Diese Klausel gilt nur für Rechtsgeschäfte mit Unternehmern: Sofern sich nichts anderes aus unserer Auftragsbestätigung ergibt, ist Erfüllungsort für unsere Lieferungen das Lager, ab dem wir liefern. Schulden wir auch den Aufbau oder ähnliche Leistungen (z.B. Einbau, Installation, Inbetriebnahme, Einrichtung/Einstellung etc.), ist Erfüllungsort der Ort, an dem dies gemäß den vertraglichen Regelungen zu erfolgen hat.
Diese Klausel gilt nur für Rechtsgeschäfte mit Unternehmern: Falls beim oder gegen den Kunden produktsicherheitsrechtliche Maßnahmen im Zusammenhang mit unseren Produkten stattfinden (z.B. behördliche Maßnahmen der Marktüberwachung, wie etwa die Anordnung einer Rücknahme oder eines Rückrufes) oder der Kunde eigene derartige Maßnahmen beabsichtigt (z.B. Meldungen an Marktüberwachungsbehörden), informiert er uns unverzüglich schriftlich.
(1)
Die Geschäftsbeziehungen zwischen uns und dem Kunden unterliegen ausschließlich dem Recht der Bundesrepublik Deutschland.

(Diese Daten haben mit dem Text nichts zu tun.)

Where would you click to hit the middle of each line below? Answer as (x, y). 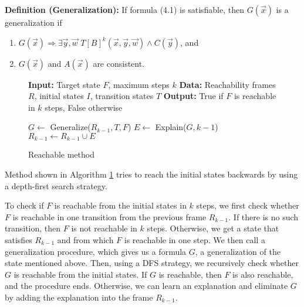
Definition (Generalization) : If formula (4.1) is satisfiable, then (124, 9)
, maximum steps (139, 84)
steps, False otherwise (84, 107)
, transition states (122, 96)
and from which (85, 239)
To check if (24, 205)
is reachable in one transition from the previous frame (109, 216)
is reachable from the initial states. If (80, 274)
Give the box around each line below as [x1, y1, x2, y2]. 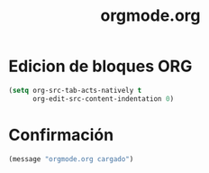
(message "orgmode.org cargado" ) [8, 154, 134, 163]
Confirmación [8, 124, 114, 145]
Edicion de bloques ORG [8, 56, 193, 77]
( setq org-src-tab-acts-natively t [8, 86, 142, 95]
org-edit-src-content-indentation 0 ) [32, 94, 175, 104]
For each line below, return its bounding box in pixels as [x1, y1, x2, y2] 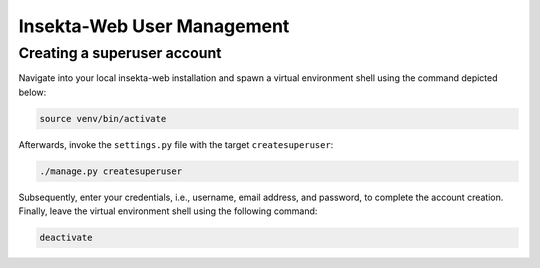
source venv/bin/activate [39, 113, 167, 124]
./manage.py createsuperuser [39, 165, 183, 177]
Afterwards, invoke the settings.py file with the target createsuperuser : [18, 138, 334, 150]
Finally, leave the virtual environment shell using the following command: [18, 205, 318, 217]
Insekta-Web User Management [18, 15, 290, 37]
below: [18, 86, 47, 98]
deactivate [39, 232, 93, 244]
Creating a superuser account [18, 44, 222, 62]
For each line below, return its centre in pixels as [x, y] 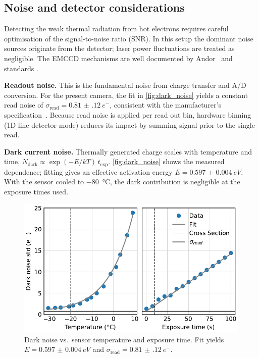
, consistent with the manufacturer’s [165, 105]
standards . [21, 68]
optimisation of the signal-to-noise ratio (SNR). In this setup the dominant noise [129, 38]
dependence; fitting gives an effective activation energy [88, 171]
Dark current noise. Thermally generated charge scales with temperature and [128, 151]
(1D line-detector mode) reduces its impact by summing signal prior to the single [129, 124]
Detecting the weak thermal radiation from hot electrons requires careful [116, 29]
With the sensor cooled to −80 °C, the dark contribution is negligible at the [122, 182]

Das UN-Kaufrecht (CISG) gilt nicht.
(2)
Dieser Absatz (2) gilt nur für Rechtsgeschäfte mit Unternehmern: Ist der Kunde Kaufmann, eine juristische Person des öffentlichen Rechts oder ein öffentlich-rechtliches Sondervermögen oder hat er in der Bundesrepublik Deutschland keinen allgemeinen Gerichtsstand, so ist ausschließlicher – auch internationaler – Gerichtsstand für alle Streitigkeiten aus oder im Zusammenhang mit der Geschäftsbeziehung zwischen uns und dem Kunden unser Sitz in 82049 Pullach (Deutschland). Wir sind jedoch berechtigt, den Kunden auch an dessen Sitz zu verklagen. Zwingende gesetzliche Bestimmungen über ausschließliche Gerichtsstände bleiben unberührt.

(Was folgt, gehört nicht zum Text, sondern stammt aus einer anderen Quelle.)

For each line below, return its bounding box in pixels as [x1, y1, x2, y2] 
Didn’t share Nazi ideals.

Sollten Bestimmungen dieser VLB ganz oder teilweise nichtig oder unwirksam sein oder werden, so wird dadurch die Wirksamkeit der übrigen Bestimmungen nicht berührt. Soweit Bestimmungen nicht Vertragsbestandteil geworden oder unwirksam sind, richtet sich der Inhalt des Vertrags in erster Linie nach den gesetzlichen Vorschriften (§ 306 Abs. 2 BGB). Nur im Übrigen und soweit keine ergänzende Vertragsauslegung vorrangig oder möglich ist, werden die Parteien anstelle der nichtigen oder unwirksamen Bestimmung eine wirksame Regelung treffen, die ihr wirtschaftlich möglichst nahe kommt.